The Republican lieutenant governor also said, “We can’t sit back and say, ‘It’s the gun.’ It’s us as a nation, George … On this Sunday morning, when we all go to church and pray or go to synagogue or the mosque or wherever we go, let’s look inward at ourselves as a nation.”

Stephanopoulos asked, “But when we look inward, sir, aren’t we going to find that guns are more available here in greater numbers, in greater lethality, than any other developed country in the world?”

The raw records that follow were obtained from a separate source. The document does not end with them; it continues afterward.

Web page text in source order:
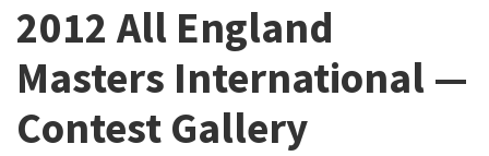
2012 All England
Masters International —
Contest Gallery
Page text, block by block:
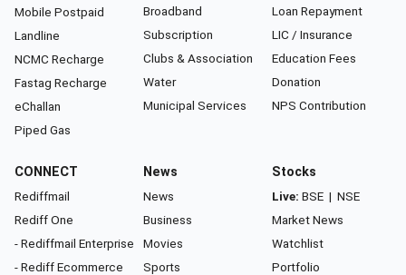
Mobile Postpaid
Landline
NCMC Recharge
Fastag Recharge
eChallan
Piped Gas
Broadband
Subscription
Clubs & Association
Water
Municipal Services
Loan Repayment
LIC / Insurance
Education Fees
Donation
NPS Contribution
CONNECT
Rediffmail
Rediff One
- Rediffmail Enterprise
- Rediff Ecommerce
News
News
Business
Movies
Sports
Stocks
Live: BSE | NSE
Market News
Watchlist
Portfolio
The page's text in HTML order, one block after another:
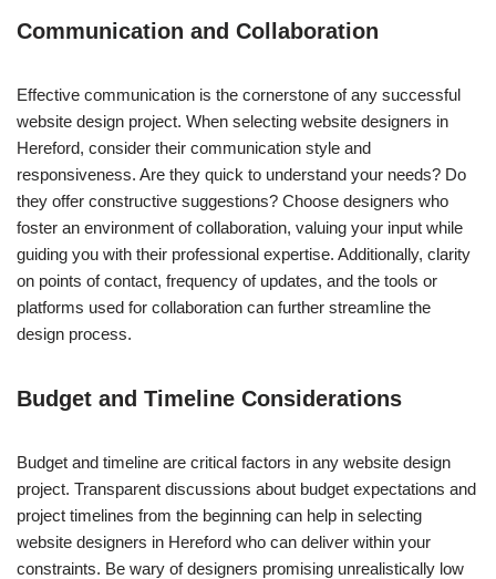
Communication and Collaboration
Effective communication is the cornerstone of any successful
website design project. When selecting website designers in
Hereford, consider their communication style and
responsiveness. Are they quick to understand your needs? Do
they offer constructive suggestions? Choose designers who
foster an environment of collaboration, valuing your input while
guiding you with their professional expertise. Additionally, clarity
on points of contact, frequency of updates, and the tools or
platforms used for collaboration can further streamline the
design process.
Budget and Timeline Considerations
Budget and timeline are critical factors in any website design
project. Transparent discussions about budget expectations and
project timelines from the beginning can help in selecting
website designers in Hereford who can deliver within your
constraints. Be wary of designers promising unrealistically low
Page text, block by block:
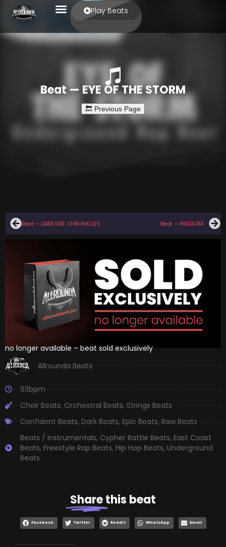
Play Beats
Beat — EYE OF THE STORM
Beat — DARKSIDE CHRONICLES Beat — PANDORA
no longer available – beat sold exclusively
Allrounda Beats
93bpm
Choir Beats,Orchestral Beats,Strings Beats
Confident Beats,Dark Beats,Epic Beats,Raw Beats
Beats / Instrumentals, Cypher Battle Beats, East Coast
Beats, Freestyle Rap Beats, Hip Hop Beats, Underground
Beats
Sharethis beat
Facebook Twitter Reddit WhatsApp Email
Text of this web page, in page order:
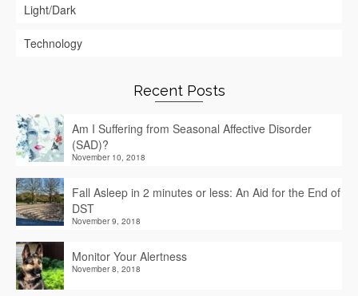
Light/Dark
Technology
Recent Posts
Am I Suffering from Seasonal Affective Disorder
(SAD)?
November 10, 2018
Fall Asleep in 2 minutes or less: An Aid for the End of
DST
November 9, 2018
Monitor Your Alertness
November 8, 2018
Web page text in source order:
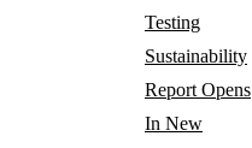
Testing
Sustainability
Report Opens
In New
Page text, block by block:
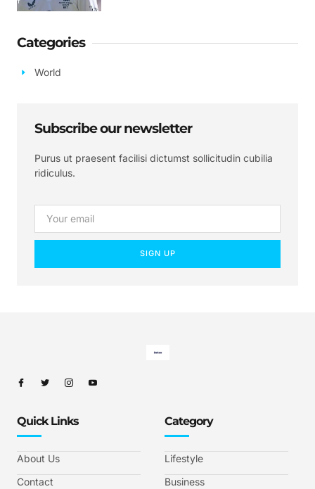
Categories
World
Subscribe our newsletter
Purus ut praesent facilisi dictumst sollicitudin cubilia
ridiculus.
SIGN UP
Quick Links
About Us
Contact
Category
Lifestyle
Business
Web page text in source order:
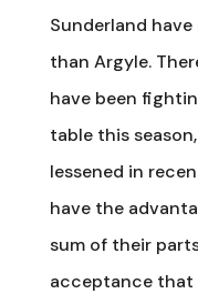
Sunderland
than Argyle.
have been
table this
lessened in
have the
sum of their
acceptance that
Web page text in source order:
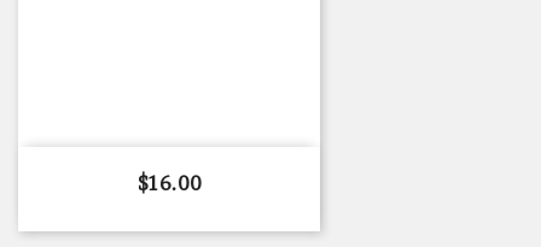
Price
$16.00
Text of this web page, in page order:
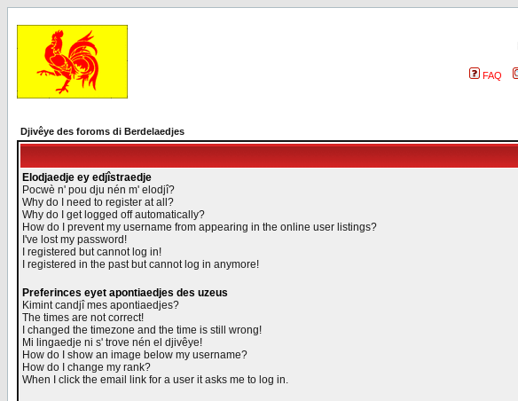
FAQ
Djivêye des foroms di Berdelaedjes
Elodjaedje ey edjîstraedje
Pocwè n' pou dju nén m' elodjî?
Why do I need to register at all?
Why do I get logged off automatically?
How do I prevent my username from appearing in the online user listings?
I've lost my password!
I registered but cannot log in!
I registered in the past but cannot log in anymore!
Preferinces eyet apontiaedjes des uzeus
Kimint candjî mes apontiaedjes?
The times are not correct!
I changed the timezone and the time is still wrong!
Mi lingaedje ni s' trove nén el djivêye!
How do I show an image below my username?
How do I change my rank?
When I click the email link for a user it asks me to log in.
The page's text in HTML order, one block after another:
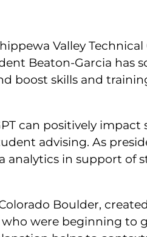
Valley Technical
Beaton-Garcia has
boost skills and
can positively impact
advising. As
analytics in support of
Boulder, created
were beginning to
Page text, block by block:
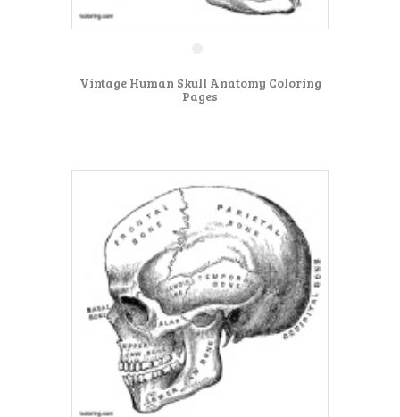
Vintage Human Skull Anatomy Coloring
Pages
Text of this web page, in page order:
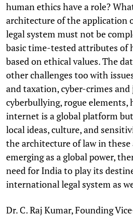
human ethics have a role?
architecture of the application
legal system must not be
basic time-tested attributes of
based on ethical values. The
other challenges too with
and taxation, cyber-crimes
cyberbullying, rogue elements,
internet is a global platform
local ideas, culture, and
the architecture of law in these
emerging as a global power,
need for India to play its
international legal system as
Dr. C. Raj Kumar, Founding
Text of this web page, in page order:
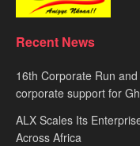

“They are, George,” Patrick said, “and here’s the reality: They are a part of who we are as a nation. It is our Second Amendment.”

I’m all for looking inward at ourselves as a nation. And when we do, we ought to be honest with ourselves that “we” have a problem with guns. And by “we” I mean our fellow citizens who harbor a toxic mix of aggrieved entitlement, masculinity issues and firearm fetishism.

Josh Marshall wrote a couple of days ago (please read all of this):

School shootings are a contagious phenomenon in American society which virtually always involves boys in late adolescence who have histories of rage and alienation and play that out in mass atrocity attacks at their school, which for them is their social world.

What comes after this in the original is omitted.